== Records to use ==

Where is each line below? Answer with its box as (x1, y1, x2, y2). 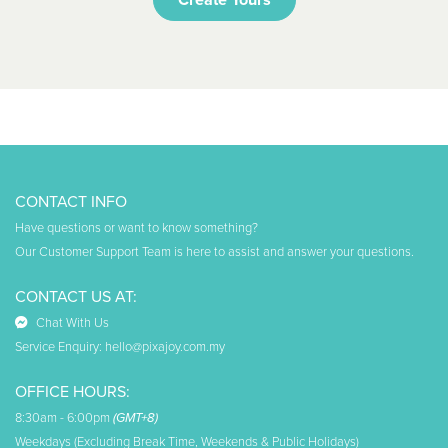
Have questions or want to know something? (15, 219, 258, 236)
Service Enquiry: (15, 338, 105, 355)
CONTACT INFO (15, 191, 127, 212)
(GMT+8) (113, 409, 158, 426)
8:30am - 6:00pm (15, 409, 113, 426)
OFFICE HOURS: (15, 381, 130, 402)
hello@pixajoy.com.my (105, 338, 225, 355)
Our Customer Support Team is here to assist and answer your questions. (15, 243, 414, 260)
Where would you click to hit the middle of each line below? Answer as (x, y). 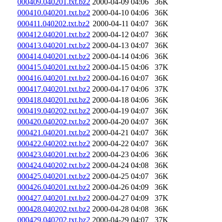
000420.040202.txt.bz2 (54, 121)
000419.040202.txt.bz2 (54, 111)
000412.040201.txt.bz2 (54, 34)
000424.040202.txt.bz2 (54, 165)
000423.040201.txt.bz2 (54, 154)
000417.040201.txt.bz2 (54, 89)
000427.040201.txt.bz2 (54, 198)
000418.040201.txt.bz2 (54, 100)
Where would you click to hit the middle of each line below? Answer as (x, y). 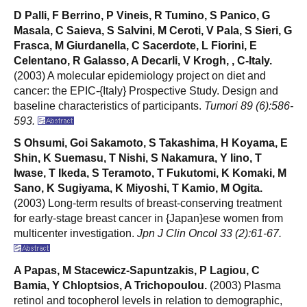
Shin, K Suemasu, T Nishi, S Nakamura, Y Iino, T (138, 158)
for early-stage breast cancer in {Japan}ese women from (148, 218)
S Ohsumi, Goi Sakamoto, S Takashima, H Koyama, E (151, 143)
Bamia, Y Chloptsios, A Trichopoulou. (110, 285)
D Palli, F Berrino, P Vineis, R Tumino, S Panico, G (142, 15)
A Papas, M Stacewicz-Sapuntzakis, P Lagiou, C (137, 270)
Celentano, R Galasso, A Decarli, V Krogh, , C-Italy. (143, 60)
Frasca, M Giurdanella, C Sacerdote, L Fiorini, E (135, 45)
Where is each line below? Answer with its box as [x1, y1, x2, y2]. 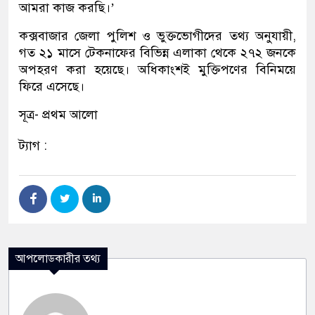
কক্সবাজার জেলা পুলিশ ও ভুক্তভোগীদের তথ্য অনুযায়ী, [19, 27, 296, 44]
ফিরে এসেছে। [19, 78, 84, 94]
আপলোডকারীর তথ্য [15, 251, 101, 266]
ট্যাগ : [19, 137, 47, 153]
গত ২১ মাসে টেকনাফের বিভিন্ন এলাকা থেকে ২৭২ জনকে [19, 44, 296, 60]
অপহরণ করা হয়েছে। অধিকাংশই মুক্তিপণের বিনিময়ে [19, 61, 296, 77]
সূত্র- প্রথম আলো [19, 106, 98, 122]
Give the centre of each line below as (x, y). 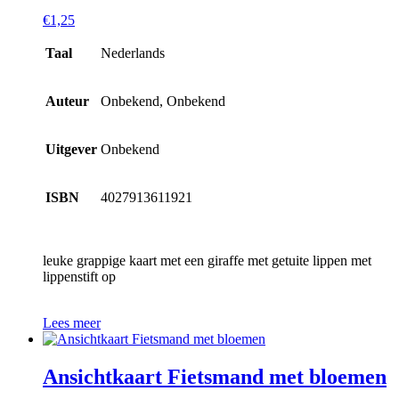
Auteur (67, 102)
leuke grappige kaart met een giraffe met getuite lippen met (207, 261)
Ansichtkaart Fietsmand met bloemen (215, 376)
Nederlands (133, 53)
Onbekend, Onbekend (163, 102)
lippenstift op (79, 277)
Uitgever (71, 150)
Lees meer (72, 323)

===

Each record is to be copied word for word, with no images carried over.

Where is each line below? Answer with its box as (x1, y1, x2, y2). 
Have questions or want to know something? (15, 219, 258, 236)
Service Enquiry: (15, 338, 105, 355)
CONTACT INFO (15, 191, 127, 212)
(GMT+8) (113, 409, 158, 426)
8:30am - 6:00pm (15, 409, 113, 426)
OFFICE HOURS: (15, 381, 130, 402)
hello@pixajoy.com.my (105, 338, 225, 355)
Our Customer Support Team is here to assist and answer your questions. (15, 243, 414, 260)
Where would you click to hit the middle of each line below? Answer as (x, y). 
000420.040202.txt.bz2 (54, 121)
000419.040202.txt.bz2 (54, 111)
000412.040201.txt.bz2 (54, 34)
000424.040202.txt.bz2 (54, 165)
000423.040201.txt.bz2 (54, 154)
000417.040201.txt.bz2 (54, 89)
000427.040201.txt.bz2 (54, 198)
000418.040201.txt.bz2 (54, 100)
Where would you click to hit the middle of each line below? Answer as (x, y). 
Shin, K Suemasu, T Nishi, S Nakamura, Y Iino, T (138, 158)
for early-stage breast cancer in {Japan}ese women from (148, 218)
S Ohsumi, Goi Sakamoto, S Takashima, H Koyama, E (151, 143)
Bamia, Y Chloptsios, A Trichopoulou. (110, 285)
D Palli, F Berrino, P Vineis, R Tumino, S Panico, G (142, 15)
A Papas, M Stacewicz-Sapuntzakis, P Lagiou, C (137, 270)
Celentano, R Galasso, A Decarli, V Krogh, , C-Italy. (143, 60)
Frasca, M Giurdanella, C Sacerdote, L Fiorini, E (135, 45)
Where is each line below? Answer with its box as [x1, y1, x2, y2]. 
কক্সবাজার জেলা পুলিশ ও ভুক্তভোগীদের তথ্য অনুযায়ী, [19, 27, 296, 44]
ফিরে এসেছে। [19, 78, 84, 94]
আপলোডকারীর তথ্য [15, 251, 101, 266]
ট্যাগ : [19, 137, 47, 153]
গত ২১ মাসে টেকনাফের বিভিন্ন এলাকা থেকে ২৭২ জনকে [19, 44, 296, 60]
অপহরণ করা হয়েছে। অধিকাংশই মুক্তিপণের বিনিময়ে [19, 61, 296, 77]
সূত্র- প্রথম আলো [19, 106, 98, 122]
Give the centre of each line below as (x, y). 
Auteur (67, 102)
leuke grappige kaart met een giraffe met getuite lippen met (207, 261)
Ansichtkaart Fietsmand met bloemen (215, 376)
Nederlands (133, 53)
Onbekend, Onbekend (163, 102)
lippenstift op (79, 277)
Uitgever (71, 150)
Lees meer (72, 323)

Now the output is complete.